======== RECORDS TO PROCESS ========

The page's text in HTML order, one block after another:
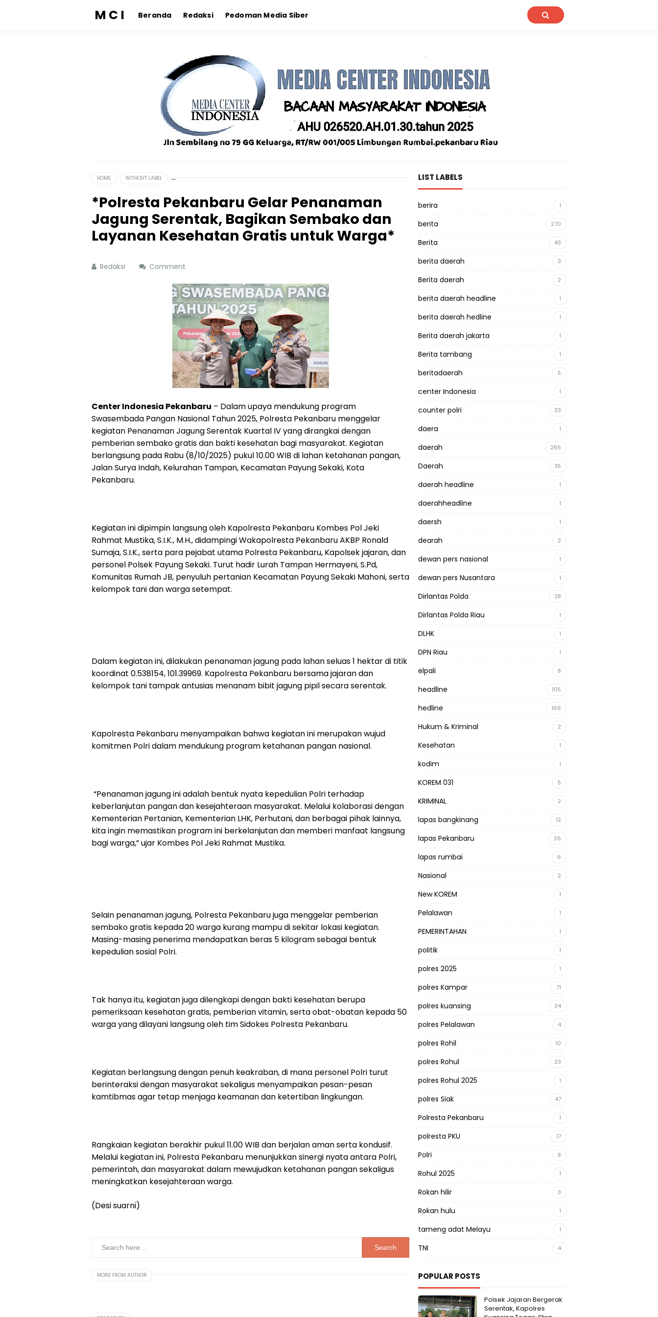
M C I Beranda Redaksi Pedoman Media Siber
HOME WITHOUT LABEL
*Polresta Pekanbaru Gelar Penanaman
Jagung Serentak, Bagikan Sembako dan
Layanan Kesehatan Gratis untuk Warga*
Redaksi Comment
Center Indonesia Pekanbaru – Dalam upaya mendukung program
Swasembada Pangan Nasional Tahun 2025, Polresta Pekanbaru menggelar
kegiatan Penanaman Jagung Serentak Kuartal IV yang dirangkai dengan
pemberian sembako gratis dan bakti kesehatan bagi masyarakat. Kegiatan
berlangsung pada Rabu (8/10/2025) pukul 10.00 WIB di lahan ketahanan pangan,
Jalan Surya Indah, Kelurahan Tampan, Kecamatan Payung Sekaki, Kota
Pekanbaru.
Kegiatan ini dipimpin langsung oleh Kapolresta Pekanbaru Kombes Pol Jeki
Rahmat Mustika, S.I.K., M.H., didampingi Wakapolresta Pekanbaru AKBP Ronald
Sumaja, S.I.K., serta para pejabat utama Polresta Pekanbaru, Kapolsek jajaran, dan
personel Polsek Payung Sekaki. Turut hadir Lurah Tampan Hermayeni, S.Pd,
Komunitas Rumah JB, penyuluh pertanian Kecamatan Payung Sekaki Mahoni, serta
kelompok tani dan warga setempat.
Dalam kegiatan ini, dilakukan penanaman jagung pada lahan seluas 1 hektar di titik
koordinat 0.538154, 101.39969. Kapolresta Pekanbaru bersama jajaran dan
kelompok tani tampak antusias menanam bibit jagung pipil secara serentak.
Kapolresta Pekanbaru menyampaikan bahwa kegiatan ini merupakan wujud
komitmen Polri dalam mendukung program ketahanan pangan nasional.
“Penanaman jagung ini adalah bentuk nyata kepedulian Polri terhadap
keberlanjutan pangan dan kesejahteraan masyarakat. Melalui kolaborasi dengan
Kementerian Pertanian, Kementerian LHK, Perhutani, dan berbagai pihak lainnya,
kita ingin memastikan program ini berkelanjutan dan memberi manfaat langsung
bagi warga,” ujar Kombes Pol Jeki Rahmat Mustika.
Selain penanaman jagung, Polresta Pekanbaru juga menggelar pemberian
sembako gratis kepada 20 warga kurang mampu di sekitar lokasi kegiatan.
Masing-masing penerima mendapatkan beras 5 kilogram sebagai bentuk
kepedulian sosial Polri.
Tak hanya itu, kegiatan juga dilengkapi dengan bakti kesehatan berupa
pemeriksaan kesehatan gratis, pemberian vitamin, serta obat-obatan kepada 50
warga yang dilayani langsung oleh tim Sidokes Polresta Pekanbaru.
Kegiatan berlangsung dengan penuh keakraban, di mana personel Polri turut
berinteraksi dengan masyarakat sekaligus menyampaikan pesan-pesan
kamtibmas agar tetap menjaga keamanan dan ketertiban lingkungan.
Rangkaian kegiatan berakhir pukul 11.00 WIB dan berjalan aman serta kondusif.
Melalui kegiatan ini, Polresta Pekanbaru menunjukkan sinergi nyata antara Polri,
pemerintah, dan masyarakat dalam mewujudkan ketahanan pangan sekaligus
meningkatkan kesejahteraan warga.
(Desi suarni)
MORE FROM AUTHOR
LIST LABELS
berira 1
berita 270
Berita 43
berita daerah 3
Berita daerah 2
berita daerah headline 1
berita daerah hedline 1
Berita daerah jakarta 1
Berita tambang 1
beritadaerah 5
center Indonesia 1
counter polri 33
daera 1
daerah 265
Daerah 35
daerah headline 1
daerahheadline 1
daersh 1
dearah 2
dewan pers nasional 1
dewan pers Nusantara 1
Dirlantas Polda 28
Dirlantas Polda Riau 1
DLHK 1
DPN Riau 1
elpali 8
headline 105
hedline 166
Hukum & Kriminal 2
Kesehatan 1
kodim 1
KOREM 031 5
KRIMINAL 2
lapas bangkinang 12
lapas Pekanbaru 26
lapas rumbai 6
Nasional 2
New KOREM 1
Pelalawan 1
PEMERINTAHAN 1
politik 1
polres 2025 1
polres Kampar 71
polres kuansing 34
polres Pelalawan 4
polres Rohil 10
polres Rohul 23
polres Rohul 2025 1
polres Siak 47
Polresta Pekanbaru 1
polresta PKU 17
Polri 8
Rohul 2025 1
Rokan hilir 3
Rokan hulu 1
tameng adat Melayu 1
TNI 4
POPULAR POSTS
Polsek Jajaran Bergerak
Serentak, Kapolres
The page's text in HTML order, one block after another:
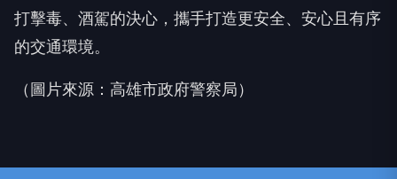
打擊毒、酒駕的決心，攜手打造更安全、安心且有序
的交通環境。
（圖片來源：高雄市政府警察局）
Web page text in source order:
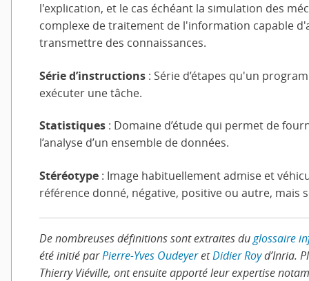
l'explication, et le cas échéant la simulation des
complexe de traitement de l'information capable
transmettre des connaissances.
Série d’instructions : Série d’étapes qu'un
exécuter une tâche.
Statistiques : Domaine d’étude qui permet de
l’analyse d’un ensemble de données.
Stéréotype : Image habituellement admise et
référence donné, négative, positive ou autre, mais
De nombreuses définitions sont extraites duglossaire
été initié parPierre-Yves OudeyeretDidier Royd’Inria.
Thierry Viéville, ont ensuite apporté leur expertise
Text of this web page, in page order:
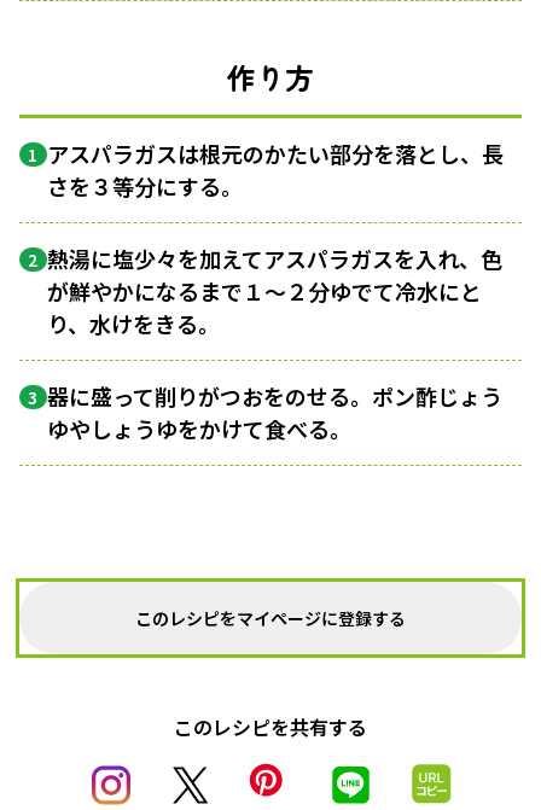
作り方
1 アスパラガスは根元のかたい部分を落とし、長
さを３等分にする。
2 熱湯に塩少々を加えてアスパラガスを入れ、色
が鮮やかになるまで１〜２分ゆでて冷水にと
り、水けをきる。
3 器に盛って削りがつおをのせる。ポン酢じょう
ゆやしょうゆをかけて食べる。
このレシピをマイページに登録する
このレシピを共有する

========

- _ABOUT THIS TASK_
The lines to extract from the data above begin with the line containing "kita ingin memastikan" and end with the line containing "kepedulian sosial Polri.". Extract them exactly, including both.

- _ANSWER SPACE_
kita ingin memastikan program ini berkelanjutan dan memberi manfaat langsung
bagi warga,” ujar Kombes Pol Jeki Rahmat Mustika.
Selain penanaman jagung, Polresta Pekanbaru juga menggelar pemberian
sembako gratis kepada 20 warga kurang mampu di sekitar lokasi kegiatan.
Masing-masing penerima mendapatkan beras 5 kilogram sebagai bentuk
kepedulian sosial Polri.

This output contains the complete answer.